A word-for-word copy of the data is what's wanted; pictures stay out of it.

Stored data
* * *

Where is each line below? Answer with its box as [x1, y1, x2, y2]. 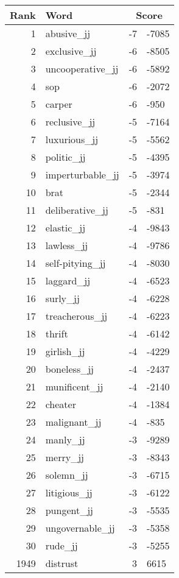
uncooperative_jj [45, 62, 119, 76]
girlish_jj [45, 344, 85, 358]
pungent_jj [45, 503, 93, 517]
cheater [45, 397, 76, 411]
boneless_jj [45, 362, 94, 376]
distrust [45, 556, 79, 570]
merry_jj [45, 450, 84, 464]
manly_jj [45, 432, 85, 446]
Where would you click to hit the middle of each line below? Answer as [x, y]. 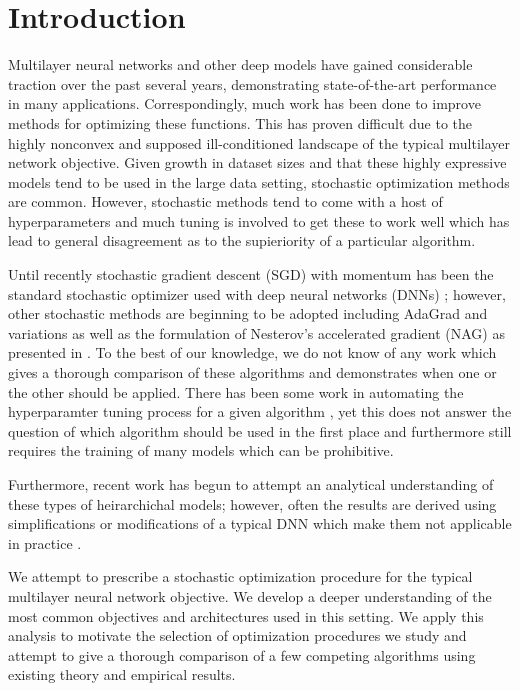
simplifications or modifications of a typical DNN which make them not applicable [260, 523]
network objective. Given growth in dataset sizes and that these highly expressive [257, 162]
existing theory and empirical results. [122, 674]
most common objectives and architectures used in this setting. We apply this [246, 615]
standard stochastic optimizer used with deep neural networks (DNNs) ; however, [257, 293]
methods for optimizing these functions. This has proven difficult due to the [240, 122]
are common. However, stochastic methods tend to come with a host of [225, 201]
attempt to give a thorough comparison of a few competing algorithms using [242, 654]
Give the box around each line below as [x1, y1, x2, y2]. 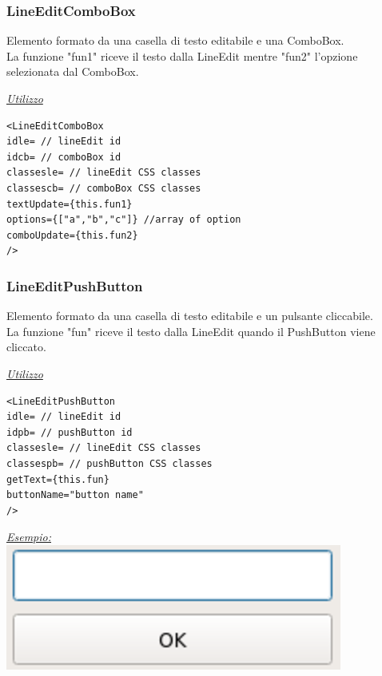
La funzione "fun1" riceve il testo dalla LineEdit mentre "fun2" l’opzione [6, 47, 358, 64]
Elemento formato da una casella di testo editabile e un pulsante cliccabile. [6, 307, 373, 324]
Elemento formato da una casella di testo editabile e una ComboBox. [6, 32, 344, 49]
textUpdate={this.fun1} [6, 198, 133, 210]
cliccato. [6, 338, 46, 355]
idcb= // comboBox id [6, 151, 121, 163]
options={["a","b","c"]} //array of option [6, 214, 241, 226]
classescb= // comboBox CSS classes [6, 182, 201, 194]

* * *

Task answer:
Where is each line below? Answer with its box as [x1, y1, x2, y2]. 
uncooperative_jj [45, 62, 119, 76]
girlish_jj [45, 344, 85, 358]
pungent_jj [45, 503, 93, 517]
cheater [45, 397, 76, 411]
boneless_jj [45, 362, 94, 376]
distrust [45, 556, 79, 570]
merry_jj [45, 450, 84, 464]
manly_jj [45, 432, 85, 446]
Where would you click to hit the middle of each line below? Answer as [x, y]. 
simplifications or modifications of a typical DNN which make them not applicable [260, 523]
network objective. Given growth in dataset sizes and that these highly expressive [257, 162]
existing theory and empirical results. [122, 674]
most common objectives and architectures used in this setting. We apply this [246, 615]
standard stochastic optimizer used with deep neural networks (DNNs) ; however, [257, 293]
methods for optimizing these functions. This has proven difficult due to the [240, 122]
are common. However, stochastic methods tend to come with a host of [225, 201]
attempt to give a thorough comparison of a few competing algorithms using [242, 654]
Give the box around each line below as [x1, y1, x2, y2]. 
La funzione "fun1" riceve il testo dalla LineEdit mentre "fun2" l’opzione [6, 47, 358, 64]
Elemento formato da una casella di testo editabile e un pulsante cliccabile. [6, 307, 373, 324]
Elemento formato da una casella di testo editabile e una ComboBox. [6, 32, 344, 49]
textUpdate={this.fun1} [6, 198, 133, 210]
cliccato. [6, 338, 46, 355]
idcb= // comboBox id [6, 151, 121, 163]
options={["a","b","c"]} //array of option [6, 214, 241, 226]
classescb= // comboBox CSS classes [6, 182, 201, 194]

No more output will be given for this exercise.